Alternatives to Long-Term Care Insurance
The cost of long-term care continues to climb much faster than the general rate of inflation. Although the primary defense against this astronomical expense has traditionally been long-term care insurance, the cost of this type of coverage has also increased disproportionately, and a growing number of insurers have discontinued their offerings in this area because of the high rate of claims.
Many consumers are actively seeking alternatives to this form of protection in an effort to cut their costs while maintaining a plan to deal with this contingency if it occurs. (For more, see: Types of Long-Term Care Coverage.)
On the Financial Side
Traditional long-term care policies are gradually starting to fall out of favor in the marketplace, due in part to their cost, as well as the fact that they are designed to be use-it-or-lose-it products. If the policy owner ends up not needing managed care, there is no refund for the thousands of dollars of premiums that were paid into them. These policies are rapidly being supplanted by term and permanent life insurance policies that have accelerated benefit riders attached to them that can be used to pay for critical, chronic or terminal illness or long-term care expenses specifically. These vehicles resolve this dilemma for policy holders and provide other forms of protection and savings as well.
There are also annuities available from commercial insurers that will automatically pay out a larger monthly benefit to those who need care. Some contracts merely double or triple the amount that the annuitant can access in the contract each month while others pay an additional tax-free benefit from the insurer. The underwriting for these contracts is usually more forgiving than with insurance policies and the insured also has greater freedom in how the money can be used. Furthermore, if care is not needed, the insured gets to keep and use all of the money in the contract for other purposes. However, there is usually a fairly high minimum initial purchase amount, such as $50,000, and the rates that they pay are usually fairly low. Other sources of funding can include a loan from a qualified plan or cashing in other investments such as shares of stock.
Of course, those who do not have the money to buy these products – or who are medically uninsurable – can still opt for the Medicaid spend-down process. However, this entails many rules, some of which vary from one state to another. The applicant will also typically have little choice regarding the location and level of care that is provided. (For more, see: Why Is Healthcare So Expensive in the U.S.?)
Alternatives to Conventional Care
Those who do not have substantial liquid assets to draw upon and are not insurable still have some options. The Class Act is one of the provisions of Obamacare that allows taxpayers age 18 and over to buy long-term care insurance even if they already have significant health problems. Both employers and employees must sign up for this program and applicants must have worked for at least 5 years prior in order to be eligible.

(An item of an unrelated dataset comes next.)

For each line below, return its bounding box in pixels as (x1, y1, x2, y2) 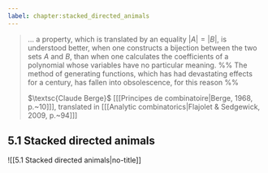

Home healthcare is another option that many families choose in lieu of paying for professional care. Of course, families have taken in older relatives and cared for them since the dawn of civilization, but modern medical science has made this a different proposition than in the past. Relatives may now need specialized training in order to provide more sophisticated types of care for seniors, and the cost to the caregiver and/or a spouse can be considerably higher than the mere expenses associated with getting a room or two ready for the recipient.
Many caregivers end up forfeiting a substantial amount of money from lost earnings and salaries in order to provide care at home. This economic effect should be carefully taken into consideration before this choice is made. Some remuneration may be available through the Cash and Counseling Program offered by Medicaid in about 30 states, which pays family caregivers a limited wage for their services. (For related reading, see: A Quick Guide to Medicaid and Nursing Home Rules.)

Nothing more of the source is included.